- [Required work]:
What you return must match the records word for word, except that pictures are dropped.

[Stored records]
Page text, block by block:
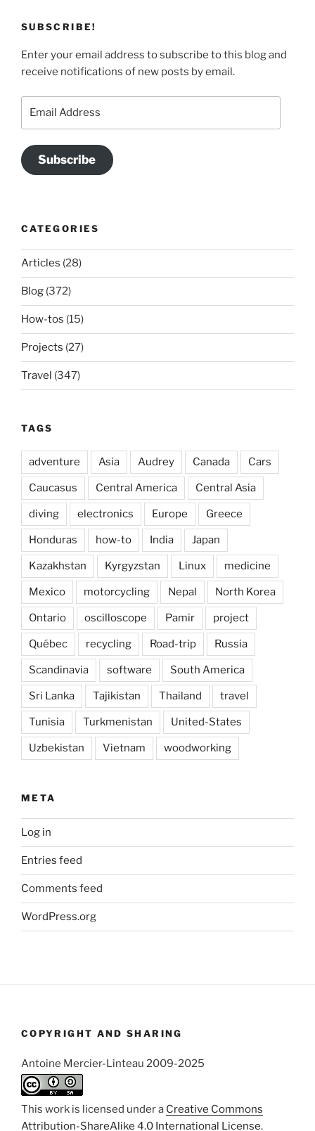
SUBSCRIBE!
Enter your email address to subscribe to this blog and
receive notifications of new posts by email.
Subscribe
CATEGORIES
Articles (28)
Blog (372)
How-tos (15)
Projects (27)
Travel (347)
TAGS
adventure Asia Audrey Canada Cars
Caucasus Central America Central Asia
diving electronics Europe Greece
Honduras how-to India Japan
Kazakhstan Kyrgyzstan Linux medicine
Mexico motorcycling Nepal North Korea
Ontario oscilloscope Pamir project
Québec recycling Road-trip Russia
Scandinavia software South America
Sri Lanka Tajikistan Thailand travel
Tunisia Turkmenistan United-States
Uzbekistan Vietnam woodworking
META
Log in
Entries feed
Comments feed
WordPress.org
COPYRIGHT AND SHARING
Antoine Mercier-Linteau 2009-2025
This work is licensed under a Creative Commons
Attribution-ShareAlike 4.0 International License.
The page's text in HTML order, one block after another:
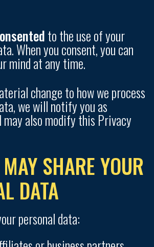
to the use of your
When you consent, you can
mind at any time.
change to how we process
we will notify you as
may also modify this Privacy
SHARE YOUR
DATA
personal data:
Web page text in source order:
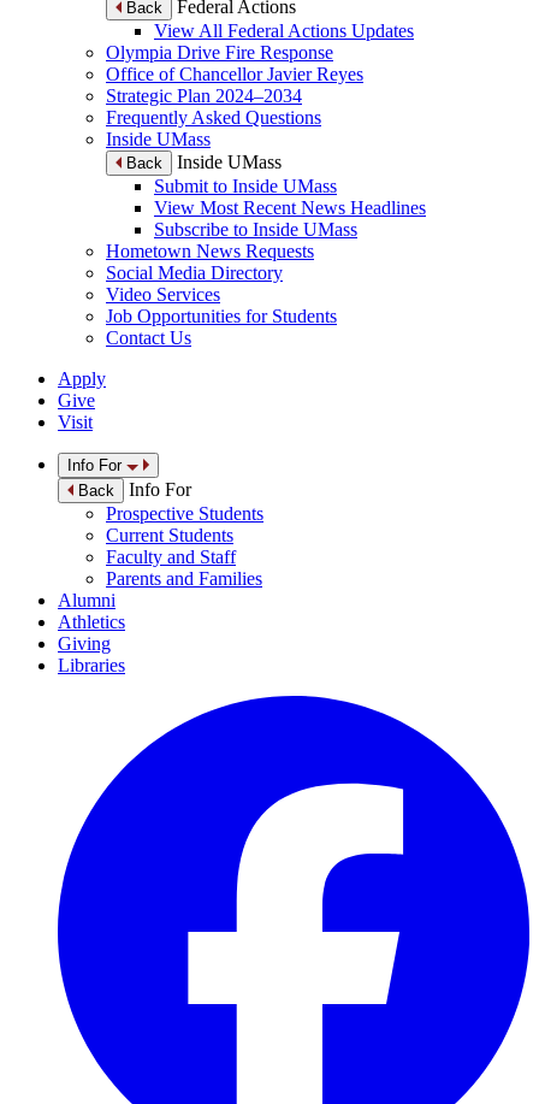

- [Problem solution]:
Page text, block by block:
SUBSCRIBE!
Enter your email address to subscribe to this blog and
receive notifications of new posts by email.
Subscribe
CATEGORIES
Articles (28)
Blog (372)
How-tos (15)
Projects (27)
Travel (347)
TAGS
adventure Asia Audrey Canada Cars
Caucasus Central America Central Asia
diving electronics Europe Greece
Honduras how-to India Japan
Kazakhstan Kyrgyzstan Linux medicine
Mexico motorcycling Nepal North Korea
Ontario oscilloscope Pamir project
Québec recycling Road-trip Russia
Scandinavia software South America
Sri Lanka Tajikistan Thailand travel
Tunisia Turkmenistan United-States
Uzbekistan Vietnam woodworking
META
Log in
Entries feed
Comments feed
WordPress.org
COPYRIGHT AND SHARING
Antoine Mercier-Linteau 2009-2025
This work is licensed under a Creative Commons
Attribution-ShareAlike 4.0 International License.
The page's text in HTML order, one block after another:
to the use of your
When you consent, you can
mind at any time.
change to how we process
we will notify you as
may also modify this Privacy
SHARE YOUR
DATA
personal data:
Web page text in source order:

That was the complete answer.